A C++ implementation of TimSort, an O(n log n) stable sorting algorithm, ported from Python's and OpenJDK's.

See also the following links for a detailed description of TimSort:

• http://svn.python.org/projects/python/trunk/Objects/listsort.txt
• http://en.wikipedia.org/wiki/Timsort

This library requires at least C++11. If you need a C++98 version, you can check the 1.x.y branch of this repository.

According to the benchmarks, gfx::timsort is slower than std::sort() on randomized sequences, but faster on partially-sorted ones. It can be used as a drop-in replacement for std::stable_sort, with the difference that it can't fallback to a O(n log² n) algorithm when there isn't enough extra heap memory available.

gfx::timsort also has a few additional features and guarantees compared to std::stable_sort:

• It can take a projection function after the comparison function. The support is a bit rougher than in the linked article or the C++20 standard library: unless std::invoke is available, only instances of types callable with parentheses can be used, there is no support for pointer to members.
• It can be passed a range instead of a pair of iterators, in which case it will sort the whole range.
• This implementation of timsort notably avoids using the postfix ++ or -- operators: only their prefix equivalents are used, which means that timsort will work even if the postfix operators are not present or return an incompatible type such as void.
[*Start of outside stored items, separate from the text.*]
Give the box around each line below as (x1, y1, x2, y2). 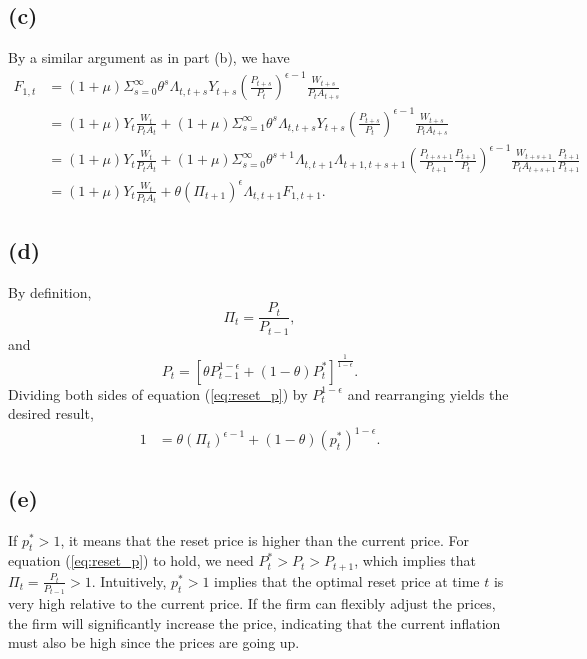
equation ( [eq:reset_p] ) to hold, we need (8, 550, 254, 571)
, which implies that (354, 550, 477, 571)
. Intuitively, (91, 570, 167, 591)
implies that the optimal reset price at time (214, 570, 480, 591)
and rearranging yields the (347, 383, 509, 404)
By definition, (8, 281, 92, 302)
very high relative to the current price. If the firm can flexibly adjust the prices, (8, 593, 496, 614)
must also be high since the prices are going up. (8, 632, 300, 653)
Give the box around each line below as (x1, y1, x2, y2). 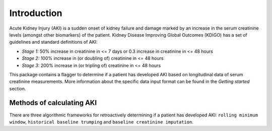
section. (9, 85, 26, 91)
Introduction (9, 8, 62, 19)
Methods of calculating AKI (9, 98, 97, 107)
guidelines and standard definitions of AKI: (9, 39, 98, 45)
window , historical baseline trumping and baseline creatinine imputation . (9, 118, 194, 125)
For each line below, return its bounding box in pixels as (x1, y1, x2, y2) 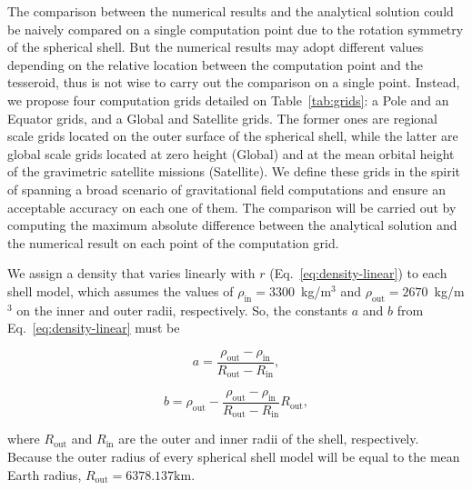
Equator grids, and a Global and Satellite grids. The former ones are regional (7, 108, 437, 127)
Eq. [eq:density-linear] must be (7, 318, 180, 337)
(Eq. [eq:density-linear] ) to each (269, 264, 447, 283)
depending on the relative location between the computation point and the (7, 55, 424, 74)
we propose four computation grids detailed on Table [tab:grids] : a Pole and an (7, 90, 449, 109)
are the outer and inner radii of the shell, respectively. (118, 429, 419, 448)
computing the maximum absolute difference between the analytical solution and (7, 215, 457, 235)
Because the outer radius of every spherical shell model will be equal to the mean (7, 447, 460, 466)
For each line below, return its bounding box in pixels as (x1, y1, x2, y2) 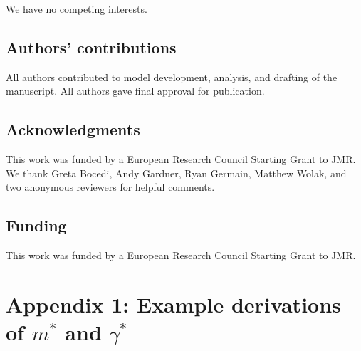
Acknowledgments (6, 118, 140, 140)
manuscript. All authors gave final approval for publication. (6, 83, 265, 98)
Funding (6, 214, 67, 236)
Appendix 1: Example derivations (6, 289, 341, 318)
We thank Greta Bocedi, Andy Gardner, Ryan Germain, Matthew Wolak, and (6, 165, 347, 180)
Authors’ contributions (6, 36, 177, 58)
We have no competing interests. (6, 1, 147, 16)
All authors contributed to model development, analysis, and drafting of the (6, 69, 338, 84)
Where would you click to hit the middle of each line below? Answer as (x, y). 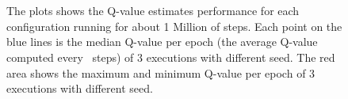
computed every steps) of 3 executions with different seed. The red (171, 57)
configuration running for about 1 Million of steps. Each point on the (174, 26)
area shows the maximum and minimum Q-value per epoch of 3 (161, 72)
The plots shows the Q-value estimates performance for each (153, 11)
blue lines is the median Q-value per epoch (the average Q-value (162, 42)
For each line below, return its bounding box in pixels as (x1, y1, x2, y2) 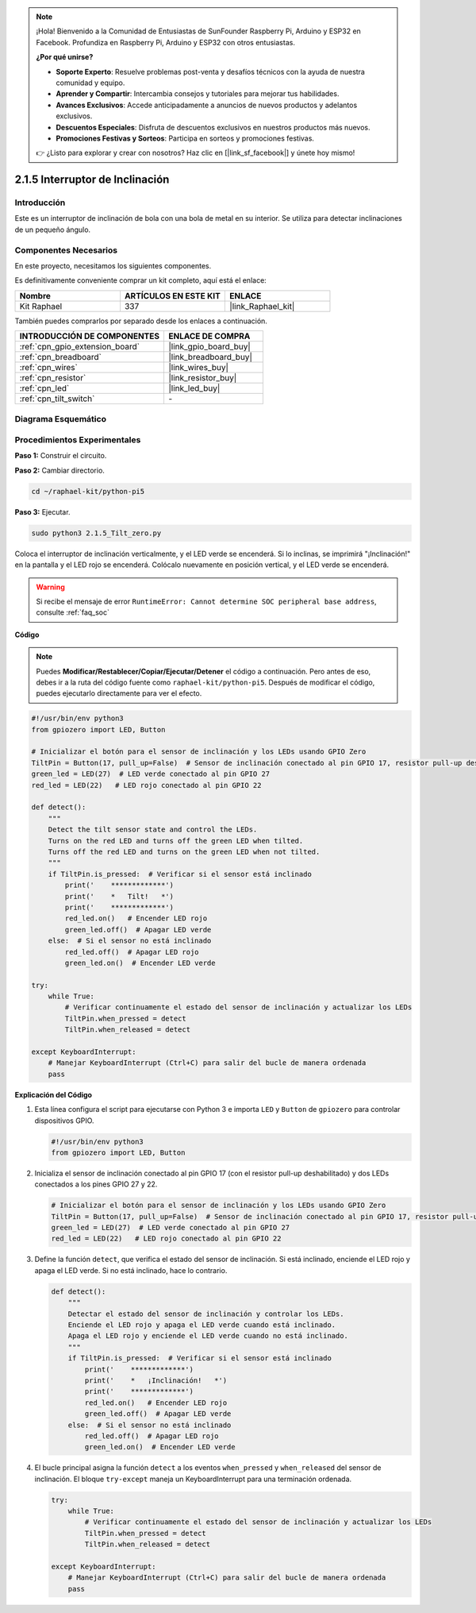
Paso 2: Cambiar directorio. (14, 465, 105, 475)
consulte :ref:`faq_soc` (36, 608, 110, 617)
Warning (36, 582, 65, 592)
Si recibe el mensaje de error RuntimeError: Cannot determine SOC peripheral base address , (36, 596, 377, 606)
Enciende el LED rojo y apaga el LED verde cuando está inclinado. (67, 1321, 336, 1329)
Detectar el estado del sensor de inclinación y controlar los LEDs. (67, 1309, 344, 1318)
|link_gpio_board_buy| (167, 342, 251, 353)
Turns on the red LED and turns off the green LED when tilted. (48, 836, 304, 845)

Merging sorted ranges efficiently is an important part of the TimSort algorithm. This library exposes gfx::timmerge in the public API, a drop-in replacement for std::inplace_merge with the difference that it can't fallback to a O(n log n) algorithm when there isn't enough extra heap memory available. According to the benchmarks, gfx::timmerge is slower than std::inplace_merge on heavily/randomly overlapping subranges of simple elements, but it is faster for complex elements such as std::string and on sparsely overlapping subranges.
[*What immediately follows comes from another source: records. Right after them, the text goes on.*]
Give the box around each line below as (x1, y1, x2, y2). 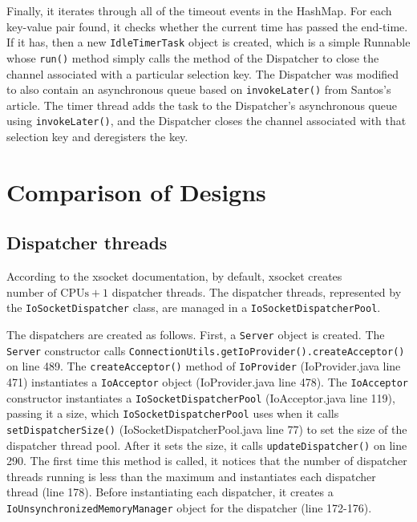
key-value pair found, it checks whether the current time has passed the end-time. (6, 18, 408, 34)
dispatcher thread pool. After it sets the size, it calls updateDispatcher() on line (6, 436, 407, 453)
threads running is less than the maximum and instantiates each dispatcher (6, 467, 376, 484)
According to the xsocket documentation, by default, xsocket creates (6, 268, 342, 285)
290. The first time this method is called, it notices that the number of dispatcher (6, 452, 407, 469)
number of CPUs (6, 287, 89, 299)
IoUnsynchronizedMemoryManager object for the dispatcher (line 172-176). (6, 500, 372, 516)
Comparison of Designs (6, 175, 266, 208)
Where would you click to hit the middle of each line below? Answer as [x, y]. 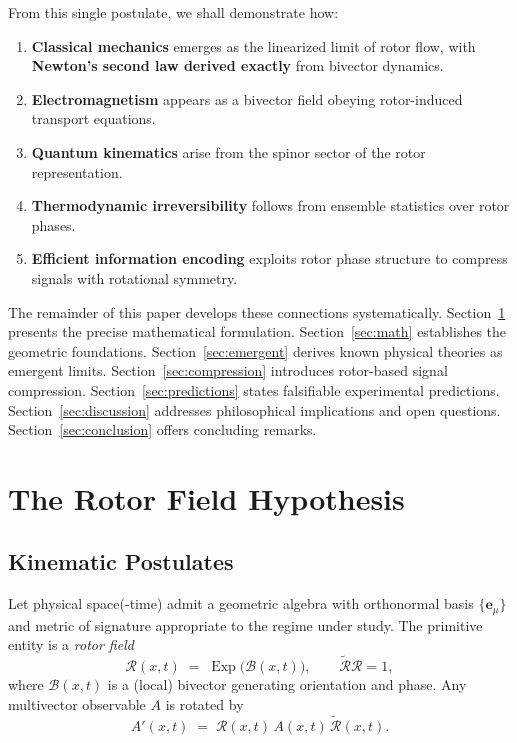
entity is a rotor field [71, 644]
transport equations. [93, 118]
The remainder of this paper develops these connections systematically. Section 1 [257, 311]
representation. [77, 171]
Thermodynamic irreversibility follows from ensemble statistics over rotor [270, 205]
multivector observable [77, 703]
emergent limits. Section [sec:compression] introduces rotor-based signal [228, 370]
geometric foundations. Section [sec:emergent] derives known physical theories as [255, 350]
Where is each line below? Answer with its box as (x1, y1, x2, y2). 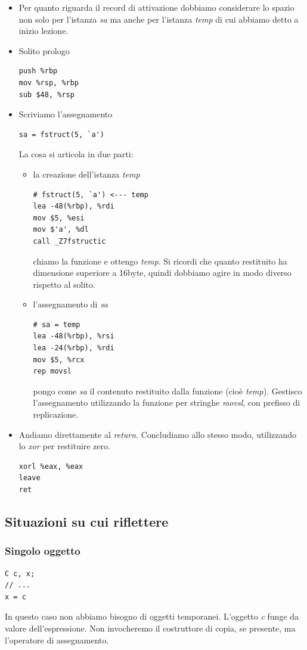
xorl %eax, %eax (18, 462, 83, 471)
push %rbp (18, 67, 58, 76)
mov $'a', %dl (33, 225, 89, 234)
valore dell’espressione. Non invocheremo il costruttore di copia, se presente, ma (5, 621, 296, 634)
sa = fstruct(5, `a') (18, 130, 104, 139)
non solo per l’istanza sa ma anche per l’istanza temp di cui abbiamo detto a (18, 13, 299, 25)
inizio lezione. (18, 24, 69, 37)
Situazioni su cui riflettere (5, 512, 169, 530)
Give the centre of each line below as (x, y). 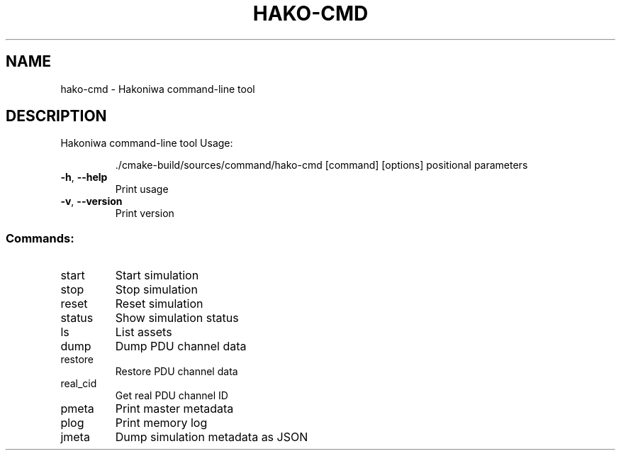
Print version (145, 213)
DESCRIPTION (56, 116)
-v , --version (91, 201)
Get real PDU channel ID (172, 396)
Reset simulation (159, 304)
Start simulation (157, 276)
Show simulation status (177, 318)
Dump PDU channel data (181, 346)
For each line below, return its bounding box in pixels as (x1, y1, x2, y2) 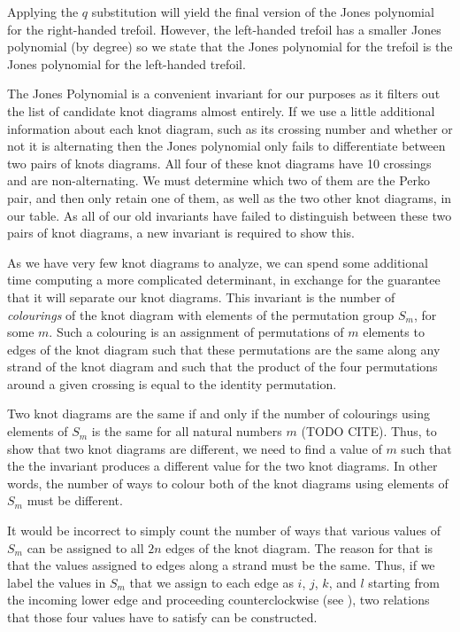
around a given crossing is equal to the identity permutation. (7, 374, 337, 393)
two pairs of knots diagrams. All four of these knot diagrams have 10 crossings (7, 153, 432, 172)
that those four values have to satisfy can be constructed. (7, 608, 318, 626)
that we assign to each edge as (129, 573, 294, 591)
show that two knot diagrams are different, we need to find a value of (7, 439, 382, 457)
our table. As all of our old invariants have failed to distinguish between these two (7, 206, 452, 224)
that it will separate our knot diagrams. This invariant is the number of (7, 287, 395, 306)
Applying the (7, 3, 79, 20)

Just like gfx::timsort, gfx::timmerge can take a projection function and avoids using the postfix ++ and -- operators.

The list of available signatures is as follows (in namespace gfx):

// timsort

template <
    typename RandomAccessIterator,
    typename Compare = /* see below (1) */,
    typename Projection = /* see below (2) */
>
void timsort(RandomAccessIterator const first, RandomAccessIterator const last,
             Compare compare={}, Projection projection={});

template <
    typename RandomAccessRange,
    typename Compare = /* see below (1) */,
    typename Projection = /* see below (2) */
>
void timsort(RandomAccessRange &range, Compare compare={}, Projection projection={});

// timmerge

template <
    typename RandomAccessIterator,
    typename Compare = /* see below (1) */,
    typename Projection = /* see below (2) */
>
void timmerge(RandomAccessIterator first, RandomAccessIterator middle,
              RandomAccessIterator last, Compare compare={}, Projection projection={});

In the signatures above:

• (1) std::less specialization for the value_type of the passed range or iterator.
• (2) Custom class equivalent to std::identity.

EXAMPLE

Example of using timsort with a comparison function and a projection function to sort a vector of strings by length:

#include <string>
#include <vector>
#include <gfx/timsort.hpp>

size_t len(const std::string& str) {
    return str.size();
}

// Sort a vector of strings by length
std::vector<std::string> collection = { /* ... */ };
gfx::timsort(collection, std::less<std::string>{}, &len);

INSTALLATION & COMPATIBILITY

The library has been tested with the following compilers:

• GCC 5.5
• Clang 6
• MSVC 2017

It should also work with more recent compilers, and most likely with some older compilers too. We used to guarantee support as far back as Clang 3.8, but the new continuous integration environment doesn't go that far back.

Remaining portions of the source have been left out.